The Holy War waged by Joshua becomes a type of the evangelisation and judgment of the world in New Covenant times as God's New Covenant people weild the sword of the Spirit, the Word of God, instead of the sword of iron.

The Word of God is superior to the sword of iron because it judges those who reject it, and yet spiritually slays and brings to life again those who receive it by faith (II Cor 2:15-16).


----------



## Hippo (Apr 21, 2009)

The sweetest newborn child is a sinner that deserves hell, no one is innocent, that is what total depravity is all about.

God has a plan for his own glory that involves depraved men either being justly punished now, being justly punished later or being saved by grace. This is Gods decretal plan and the time that God allows sinful man to remain in this life is part of this plan for his glory. Jonathan Edwards remarkable "sinners in the hands of an angry God" illustrates this point excellently.

Gods mercy to either national Israel or the Church is undeserved and it is for the purpose of his glory, there is no other explanation either available or needed. As men we find this hard, but it is hard because we are by nature rebellious.


----------



## PresbyDane (Apr 21, 2009)




----------



## Contra_Mundum (Apr 22, 2009)

We do need to understand a few things:
1) Destruction was GOD's act, not human actions. The men were occasional instruments, however, God was the one who is represented as acting. I believe it was Rev. Winzer who has helpfully pointed out that the idea of "holy war" is not especially helpful when considering the conquest. This was not so much men engaged in a bloody extermination and ethnic cleansing, as it was God serving notice--and doing much of the fighting--against squatters who had defied his eviction notice.

2) Think of the worst conceivable people--men women and children--you can think of. The most abominable behavior and conduct. THAT is what God drove out of Canaan, or killed with the sword. Let's not have any namby-pamby gloss on the Canaanites. God says they were unspeakably defiled. That's a divine verdict, and not subject to a human being's review for "constitutionality".

3) God permitted occasional mercies under limited circumstances during the conquest (I'm thinking specifically of certain women being permitted as captives according to the Law); even the most devastating of the "herem" (as demanded by God) was limited to a handful of battles, Amalek, Jericho, Ai, coming to mind. Israel refused, after Joshua's death, to press forward, and take what was now theirs by letting God drive the heathen out before them with hornets. So, because of lack of faith God said those people would now stay and be thorns in their sides.
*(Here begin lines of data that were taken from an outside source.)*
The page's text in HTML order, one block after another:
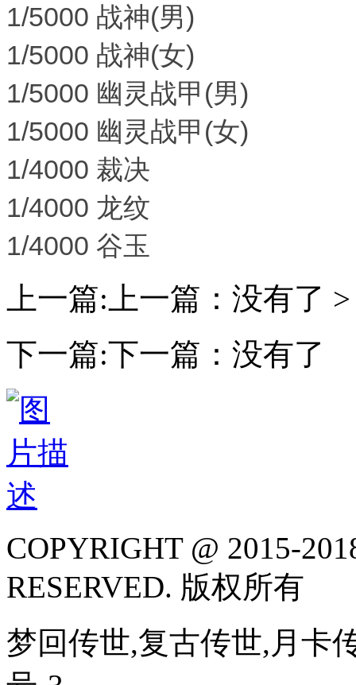
1/5000 战神(男)
1/5000 战神(女)
1/5000 幽灵战甲(男)
1/5000 幽灵战甲(女)
1/4000 裁决
1/4000 龙纹
1/4000 谷玉
上一篇:上一篇：没有了 >
下一篇:下一篇：没有了
COPYRIGHT @ 2015-
RESERVED. 版权所有
梦回传世,复古传世,月卡
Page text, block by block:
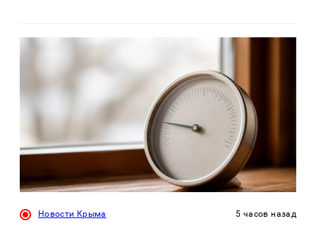
Новости Крыма 5 часов назад
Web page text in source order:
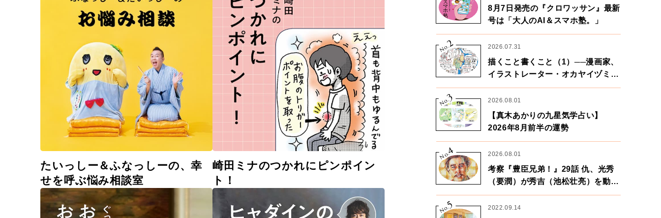
たいっしー＆ふなっしーの、幸
せを呼ぶ悩み相談室
崎田ミナのつかれにピンポイン
ト！
8月7日発売の『クロワッサン』最新
号は「大人のAI＆スマホ塾。」
No.2 2026.07.31
描くこと書くこと（1）──漫画家、
イラストレーター・オカヤイヅミさ
ん×漫画家・鶴谷香央理さん
No.
3 2026.08.01
【真木あかりの九星気学占い】
2026年8月前半の運勢
No.
4 2026.08.01
考察『豊臣兄弟！』29話 仇、光秀
（要潤）が秀吉（池松壮亮）を動か
す。天下に向けた兄弟の分岐点。
No.
5 2022.09.14
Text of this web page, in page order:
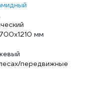
мм
передвижные
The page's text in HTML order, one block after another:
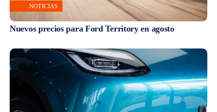
NOTICIAS
Nuevos precios para Ford Territory en agosto
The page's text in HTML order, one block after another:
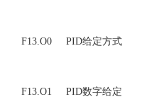
F13.O0 PID给定方式
F13.O1 PID数字给定
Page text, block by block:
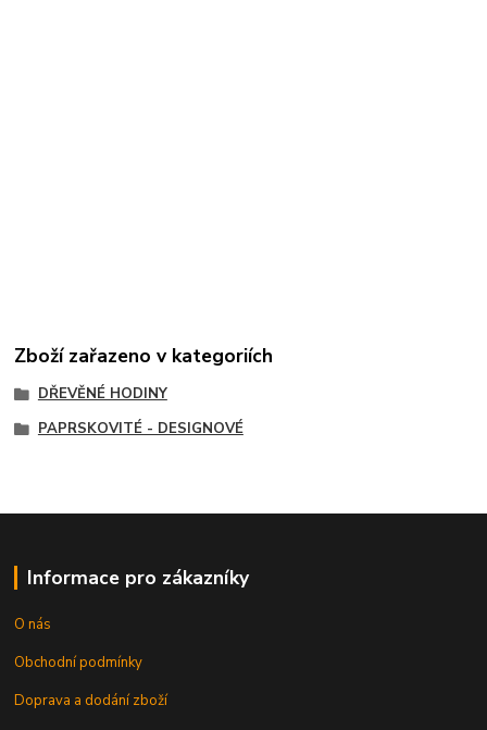
Zboží zařazeno v kategoriích
DŘEVĚNÉ HODINY
PAPRSKOVITÉ - DESIGNOVÉ
Informace pro zákazníky
O nás
Obchodní podmínky
Doprava a dodání zboží
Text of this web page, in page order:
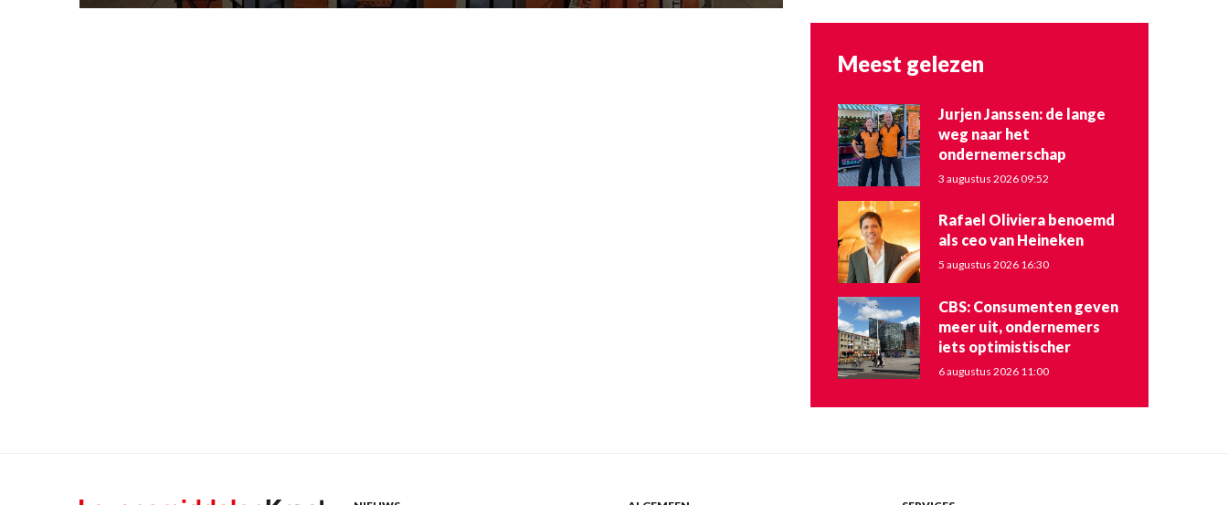
Meest gelezen
Jurjen Janssen: de lange
weg naar het
ondernemerschap
3 augustus 2026 09:52
Rafael Oliviera benoemd
als ceo van Heineken
5 augustus 2026 16:30
CBS: Consumenten geven
meer uit, ondernemers
iets optimistischer
6 augustus 2026 11:00
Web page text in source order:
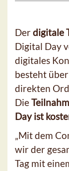
Derdigitale
Digital Day
digitales
besteht
direkten
Die
Day ist
„Mit dem
wir der
Tag mit
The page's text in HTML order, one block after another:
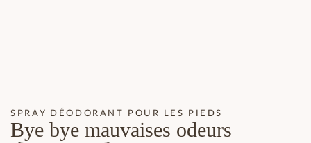
SPRAY DÉODORANT POUR LES PIEDS
Bye bye mauvaises odeurs
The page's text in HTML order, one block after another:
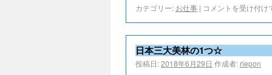
カテゴリー: お仕事 | コメントを受け付け
日本三大美林の1つ☆
投稿日:2018年6月29日 作成者: riepon
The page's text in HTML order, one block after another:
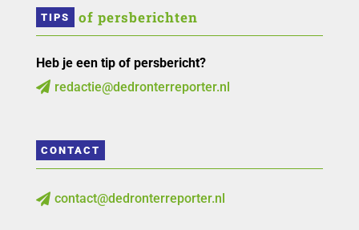
TIPS of persberichten
Heb je een tip of persbericht?
 redactie@dedronterreporter.nl
CONTACT
 contact@dedronterreporter.nl
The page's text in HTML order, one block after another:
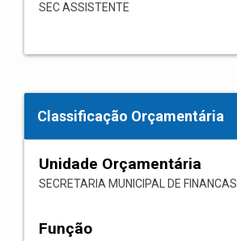
SEC ASSISTENTE
Classificação Orçamentária
Unidade Orçamentária
SECRETARIA MUNICIPAL DE FINANCAS
Função

Who was shown mercy?

4) God's object lessons are not open to repetition. He doesn't need to repeat himself. He speaks once, and that's enough. We need to read the story, and understand the moral lesson.
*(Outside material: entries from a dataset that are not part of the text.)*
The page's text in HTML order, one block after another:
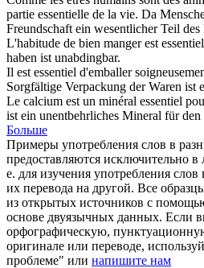
partie essentielle de la vie. Da
Freundschaft ein wesentlicherTeil des
L'habitude de bien manger est essentiel
haben ist unabdingbar.
Il est essentiel d'emballer
Sorgfältige Verpackung der Waren ist
Le calcium est un minéral essentiel
ist ein unentbehrliches Mineral für
Больше
Примеры употребления слов в
предоставляются исключительно в
е. для изучения употребления
их перевода на другой. Все
из открытых источников с
основе двуязычных данных. Если
орфографическую,
оригинале или переводе,
проблеме" или напишите нам
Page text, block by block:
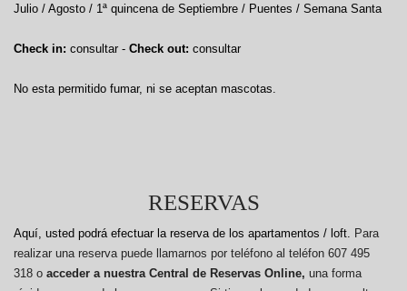
Julio / Agosto / 1ª quincena de Septiembre / Puentes / Semana Santa
Check in: consultar - Check out: consultar
No esta permitido fumar, ni se aceptan mascotas.
RESERVAS
Aquí, usted podrá efectuar la reserva de los apartamentos / loft. Para
realizar una reserva puede llamarnos por teléfono al teléfon 607 495
318 o acceder a nuestra Central de Reservas Online, una forma
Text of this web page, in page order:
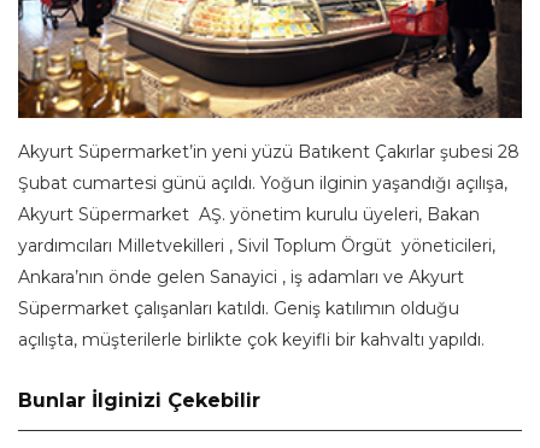
Akyurt Süpermarket’in yeni yüzü Batıkent Çakırlar şubesi 28
Şubat cumartesi günü açıldı. Yoğun ilginin yaşandığı açılışa,
Akyurt Süpermarket AŞ. yönetim kurulu üyeleri, Bakan
yardımcıları Milletvekilleri , Sivil Toplum Örgüt yöneticileri,
Ankara’nın önde gelen Sanayici , iş adamları ve Akyurt
Süpermarket çalışanları katıldı. Geniş katılımın olduğu
açılışta, müşterilerle birlikte çok keyifli bir kahvaltı yapıldı.
Bunlar İlginizi Çekebilir

Finally, Whit, I think your questioner needs to get to grips with the God who doesn't have to give an account for himself. But who must be accepted on the terms he sets. This is the reverse of what the natural man wants to do. He wants God to conform to a man's confused ideas about morality. Instead of acknowledging God as revealed, and then puzzling out his sometimes inscrutable ways.


----------



## OPC'n (Apr 22, 2009)

To which type of person are you speaking? Whomever it is they must ultimately know that all people are born depraved and deserve hell. The path you take to get to this end might be important though.


----------